Procedural developments—including the denial of OpenAI’s motion to dismiss core copyright claims and expansive preservation orders—indicate that the court is treating the New York Times’ allegations as substantial enough to warrant extensive discovery. Judge Sidney Stein rejected OpenAI’s motion to dismiss on April 4, 2025, allowing primary copyright claims to advance. Then in May 2025, Magistrate Judge Ona T. Wang issued a preservation order requiring OpenAI to retain all ChatGPT conversation logs affecting over 400 million users globally. When OpenAI challenged this burden, Judge Stein upheld the order, demonstrating willingness to impose substantial discovery requirements.
The scale of this discovery highlights unprecedented challenges. Traditional copyright disputes might involve thousands of documents; here, relevant evidence potentially encompasses billions of user interactions, raising complex questions about privacy, privilege, and trade secrets. Yet the courts appear willing to mandate this level of discovery, recognising that without it, AI companies could exploit technical complexity to shield themselves from scrutiny.
A different challenge emerged with Dow Jones & Company and the New York Post’s lawsuit against Perplexity AI, filed on October 21, 2024. Unlike traditional AI training cases, this focused on “retrieval-augmented generation” (‘RAG’)—RAG technology that combines pre-trained models with real-time database queries. Perplexity allegedly scrapes news content into RAG databases, allowing users to bypass publishers’ websites entirely. The company marketed this as “Skip the links”, which the plaintiffs characterised as a brazen admission of market substitution intent.[11]
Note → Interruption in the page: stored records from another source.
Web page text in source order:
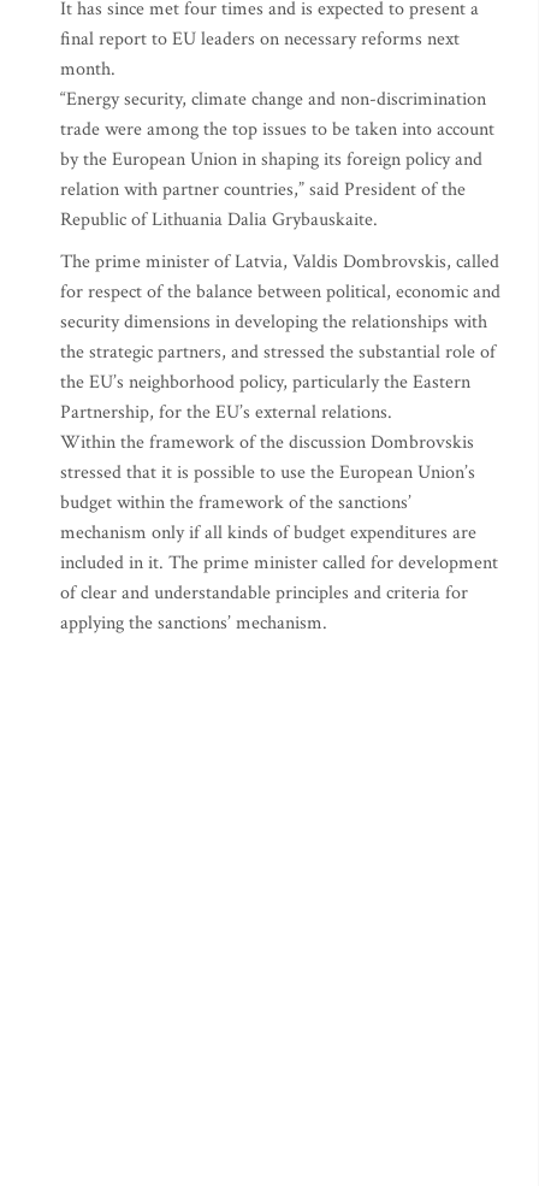
It has since met four times and is expected to present a
final report to EU leaders on necessary reforms next
month.
“Energy security, climate change and non-discrimination
trade were among the top issues to be taken into account
by the European Union in shaping its foreign policy and
relation with partner countries,” said President of the
Republic of Lithuania Dalia Grybauskaite.
The prime minister of Latvia, Valdis Dombrovskis, called
for respect of the balance between political, economic and
security dimensions in developing the relationships with
the strategic partners, and stressed the substantial role of
the EU’s neighborhood policy, particularly the Eastern
Partnership, for the EU’s external relations.
Within the framework of the discussion Dombrovskis
stressed that it is possible to use the European Union’s
budget within the framework of the sanctions’
mechanism only if all kinds of budget expenditures are
included in it. The prime minister called for development
of clear and understandable principles and criteria for
applying the sanctions’ mechanism.

Perplexity defended its approach vigorously, arguing that AI-enhanced search represents transformative technology that benefits users by efficiently delivering information. The company claimed publishers wish this technology didn’t exist because they would prefer a world where “publicly reported facts are owned by corporations.” However, the plaintiffs distinguished Perplexity from the search engines stating that a traditional search enables the discovery of their work, while Perplexity provides substitutes for it.
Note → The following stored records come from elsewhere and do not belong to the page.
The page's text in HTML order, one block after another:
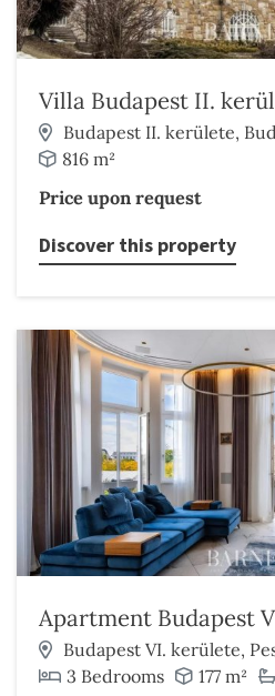
Villa Budapest II.
Budapest II. kerülete,
816 m²
Price upon request
Discover this property
Apartment Budapest
Budapest VI. kerülete,
3 Bedrooms
177 m²
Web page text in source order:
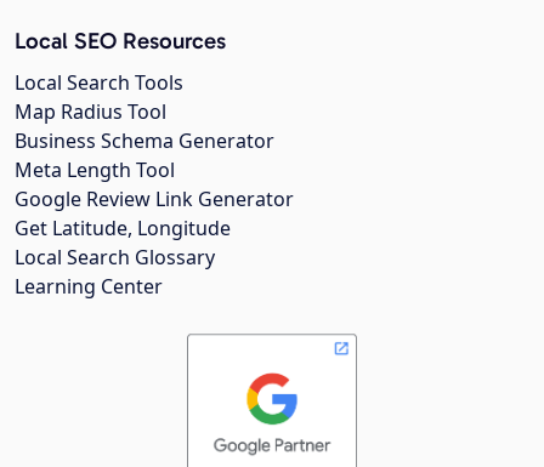
Local SEO Resources
Local Search Tools
Map Radius Tool
Business Schema Generator
Meta Length Tool
Google Review Link Generator
Get Latitude, Longitude
Local Search Glossary
Learning Center

RAG technology presents distinct legal questions from training-based models. Traditional AI training involves one-time copying into model parameters; RAG involves ongoing scraping and database maintenance. The copying is more direct, continuous, and obviously serves identical purposes as the original journalism. If courts ultimately treat some training uses as fair but view certain RAG implementations as non‑fair, AI companies may need to make difficult architectural choices about how they ingest and serve copyrighted content.
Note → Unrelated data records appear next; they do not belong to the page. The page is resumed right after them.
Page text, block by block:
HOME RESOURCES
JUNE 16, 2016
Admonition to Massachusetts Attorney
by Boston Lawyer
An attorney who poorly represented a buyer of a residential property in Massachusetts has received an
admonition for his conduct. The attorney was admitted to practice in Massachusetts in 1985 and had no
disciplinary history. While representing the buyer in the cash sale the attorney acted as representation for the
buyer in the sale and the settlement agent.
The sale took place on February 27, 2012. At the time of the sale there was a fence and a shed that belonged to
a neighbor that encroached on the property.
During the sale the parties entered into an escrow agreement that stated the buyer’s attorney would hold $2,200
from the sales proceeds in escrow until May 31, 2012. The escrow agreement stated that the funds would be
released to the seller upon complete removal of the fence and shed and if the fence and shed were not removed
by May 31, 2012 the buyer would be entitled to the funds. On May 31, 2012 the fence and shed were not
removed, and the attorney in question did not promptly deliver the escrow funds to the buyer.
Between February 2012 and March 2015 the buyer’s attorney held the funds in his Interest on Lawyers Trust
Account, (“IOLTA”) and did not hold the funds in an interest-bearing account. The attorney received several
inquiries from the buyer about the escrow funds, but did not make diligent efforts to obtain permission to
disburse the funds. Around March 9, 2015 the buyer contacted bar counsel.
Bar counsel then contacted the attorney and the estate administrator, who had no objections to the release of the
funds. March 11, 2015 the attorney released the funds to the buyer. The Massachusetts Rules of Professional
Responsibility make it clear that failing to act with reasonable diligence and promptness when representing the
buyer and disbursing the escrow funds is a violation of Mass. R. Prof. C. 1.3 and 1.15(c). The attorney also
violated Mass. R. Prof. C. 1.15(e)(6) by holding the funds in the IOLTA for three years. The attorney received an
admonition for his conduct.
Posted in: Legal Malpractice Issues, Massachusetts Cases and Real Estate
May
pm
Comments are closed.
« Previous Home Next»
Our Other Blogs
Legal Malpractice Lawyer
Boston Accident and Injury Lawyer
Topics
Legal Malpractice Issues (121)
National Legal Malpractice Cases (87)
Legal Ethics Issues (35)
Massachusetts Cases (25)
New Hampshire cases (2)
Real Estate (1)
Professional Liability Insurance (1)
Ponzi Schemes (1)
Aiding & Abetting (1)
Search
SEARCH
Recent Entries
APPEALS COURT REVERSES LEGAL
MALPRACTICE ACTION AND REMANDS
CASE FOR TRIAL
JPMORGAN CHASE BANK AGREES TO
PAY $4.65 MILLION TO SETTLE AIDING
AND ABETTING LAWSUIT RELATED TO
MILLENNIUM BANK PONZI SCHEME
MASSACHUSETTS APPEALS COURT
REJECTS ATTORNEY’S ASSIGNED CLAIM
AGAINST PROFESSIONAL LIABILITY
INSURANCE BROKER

Regulatory Frameworks: When Legislatures Step In
While courts battle with questions of doctrine, regulators worldwide construct frameworks that may render moot some of the legal debates. From August 2, 2026, the EU AI Act’s applicable provisions will impose transparency and documentation obligations on many AI developers, including significant disclosure duties regarding training data and model behaviour, backed by fines of up to €15 million or a percentage of global turnover. [12] California’s AB 2013, effective January 2026, introduces training‑data‑transparency requirements for certain AI services. Together with the EU regime, these measures are likely to influence global practice because major providers operate in both jurisdictions since major AI companies serve both markets and cannot practically maintain different disclosure practices for different jurisdictions.[13]
The United Kingdom has so far pursued a more flexible, sector‑led approach, including exploring opt‑out mechanisms that would allow creators to exclude works from AI training while leaving room for unlicensed use of non‑opt‑out material.This approach acknowledges creators’ concerns while preserving AI companies’ ability to train on non-excluded material without licensing. Whether this balances competing interests or simply shifts burdens to creators remains contested, but it represents an alternative to Europe’s mandatory disclosure model.
Market-based solutions have emerged alongside litigation and regulation. Some AI companies now pursue direct licensing deals with major publishers and content providers. OpenAI signed agreements with the Associated Press and Axel Springer. Perplexity launched a Publisher Program in July 2024 sharing revenue with participating content sources. These voluntary arrangements suggest possible paths forward if litigation creates sufficient pressure.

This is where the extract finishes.